Although we detected a significant mean survival difference between NZ European and Māori patients with MND (50 vs. 94 months), the 5-year survival rates showed a non-significant (albeit borderline) trend towards prolonged survival in the latter population. This trend was an unexpected finding, particularly since the Māori patients in our cohort showed a higher prevalence of metabolic syndrome compared with European patients. Although this finding is interesting, given the small number of Māori patients in our cohort (11 patients), it is difficult to draw definitive conclusions about any potential impact of ethnicity on survival.

There were several strengths to this study. It is the first study to examine metabolic syndrome and its association with MND. Moreover, despite using stringent criteria for defining metabolic syndrome in our study population, we nevertheless found a significantly increased prevalence of metabolic syndrome in our cohort compared to the general NZ population.
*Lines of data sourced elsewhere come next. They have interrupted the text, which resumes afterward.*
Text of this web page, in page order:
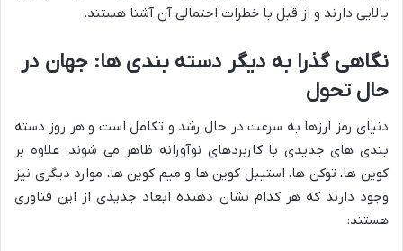
بالایی دارند و از قبل با خطرات احتمالی آن آشنا هستند.
نگاهی گذرا به دیگر دسته بندی ها: جهان در
حال تحول
دنیای رمز ارزها به سرعت در حال رشد و تکامل است و هر روز دسته
بندی های جدیدی با کاربردهای نوآورانه ظاهر می شوند. علاوه بر
کوین ها، توکن ها، استیبل کوین ها و میم کوین ها، موارد دیگری نیز
وجود دارند که هر کدام نشان دهنده ابعاد جدیدی از این فناوری
هستند:
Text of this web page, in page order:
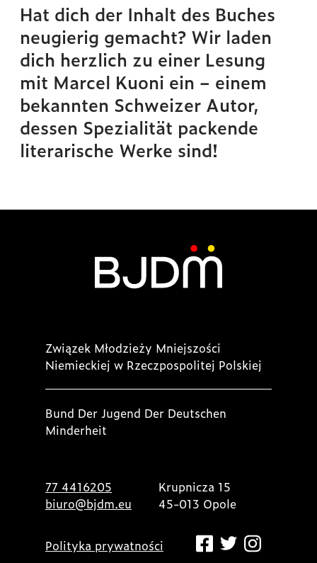
Hat dich der Inhalt des Buches
neugierig gemacht? Wir laden
dich herzlich zu einer Lesung
mit Marcel Kuoni ein – einem
bekannten Schweizer Autor,
dessen Spezialität packende
literarische Werke sind!
Związek Młodzieży Mniejszości
Niemieckiej w Rzeczpospolitej Polskiej
Bund Der Jugend Der Deutschen
Minderheit
77 4416205
biuro@bjdm.eu
Krupnicza 15
45-013 Opole
Polityka prywatności
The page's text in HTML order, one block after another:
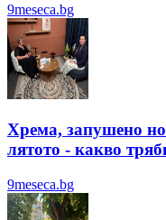
9meseca.bg
Хрема, запушено
лятотo - какво
9meseca.bg

Our study also had several limitations. First, since retrospective studies are unable to identify causal relationships, we are unable to comment on causality. Second, there were some limitations with respect to how the metabolic data was collected - given that it is not standard practice in our neurology department for MND patients to have either their weight circumference or fasting glucose level measured, we had to use surrogate markers, such as BMI (as a substitute for waist circumference) and HbA1c (for the fasting glucose level). Third, given the low number of Māori patients in our cohort, there was insufficient power to make any firm conclusions with respect to the observed survival differences based on ethnicity.

In conclusion, we have shown that metabolic syndrome is highly prevalent amongst MND patients in the Waikato region of NZ compared with the general NZ population. Moreover, metabolic syndrome is associated with considerably worsened survival in MND. These findings strengthen the possibility that metabolic and mitochondria dysfunction may be the crucial factors underlying the pathogenesis of MND. Although further observational studies are needed to corroborate our findings, prospective clinical trials will be crucial to determine whether therapies aimed at enhancing mitochondria function are capable of mitigating the pathological process in MND.